* [EXERCISE GOAL]:
Output exactly the lines below, starting with the line that has "This section collects" and going on through the line that has "is the temperature of the water", both included, and no other lines.

Stored items from a collection
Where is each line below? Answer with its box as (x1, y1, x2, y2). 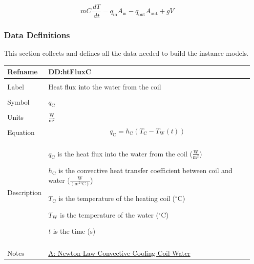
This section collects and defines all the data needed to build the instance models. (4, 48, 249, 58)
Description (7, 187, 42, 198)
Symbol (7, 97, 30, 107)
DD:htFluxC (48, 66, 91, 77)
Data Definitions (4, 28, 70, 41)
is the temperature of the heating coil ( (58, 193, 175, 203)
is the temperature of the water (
==
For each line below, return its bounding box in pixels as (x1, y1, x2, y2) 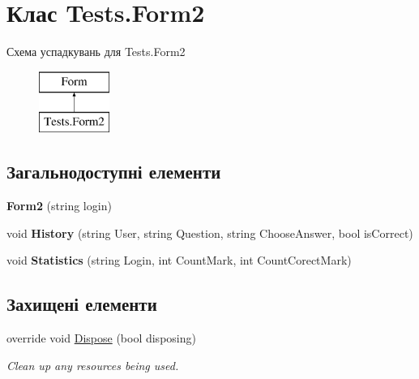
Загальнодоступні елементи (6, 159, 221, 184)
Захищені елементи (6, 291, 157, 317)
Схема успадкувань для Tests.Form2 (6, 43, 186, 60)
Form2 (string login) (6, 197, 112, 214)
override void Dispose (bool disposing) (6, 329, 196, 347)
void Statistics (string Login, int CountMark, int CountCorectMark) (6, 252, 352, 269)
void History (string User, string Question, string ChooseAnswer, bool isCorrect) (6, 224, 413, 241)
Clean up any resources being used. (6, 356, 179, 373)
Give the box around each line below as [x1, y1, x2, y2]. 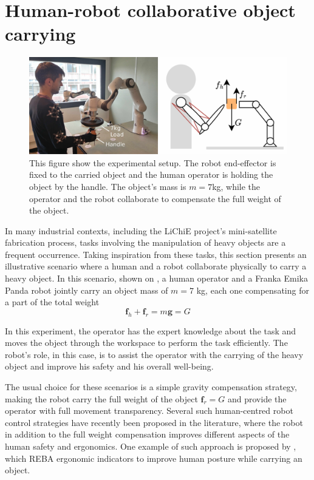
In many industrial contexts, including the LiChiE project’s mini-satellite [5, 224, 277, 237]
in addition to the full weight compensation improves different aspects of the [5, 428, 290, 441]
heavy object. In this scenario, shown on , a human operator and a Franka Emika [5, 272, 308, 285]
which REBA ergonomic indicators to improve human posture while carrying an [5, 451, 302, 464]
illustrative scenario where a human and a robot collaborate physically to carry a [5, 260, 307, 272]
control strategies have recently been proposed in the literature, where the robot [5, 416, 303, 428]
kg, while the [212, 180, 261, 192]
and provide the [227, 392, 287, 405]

* [RESPONSE]:
This section collects and defines all the data needed to build the instance models. (4, 48, 249, 58)
Description (7, 187, 42, 198)
Symbol (7, 97, 30, 107)
DD:htFluxC (48, 66, 91, 77)
Data Definitions (4, 28, 70, 41)
is the temperature of the heating coil ( (58, 193, 175, 203)
is the temperature of the water (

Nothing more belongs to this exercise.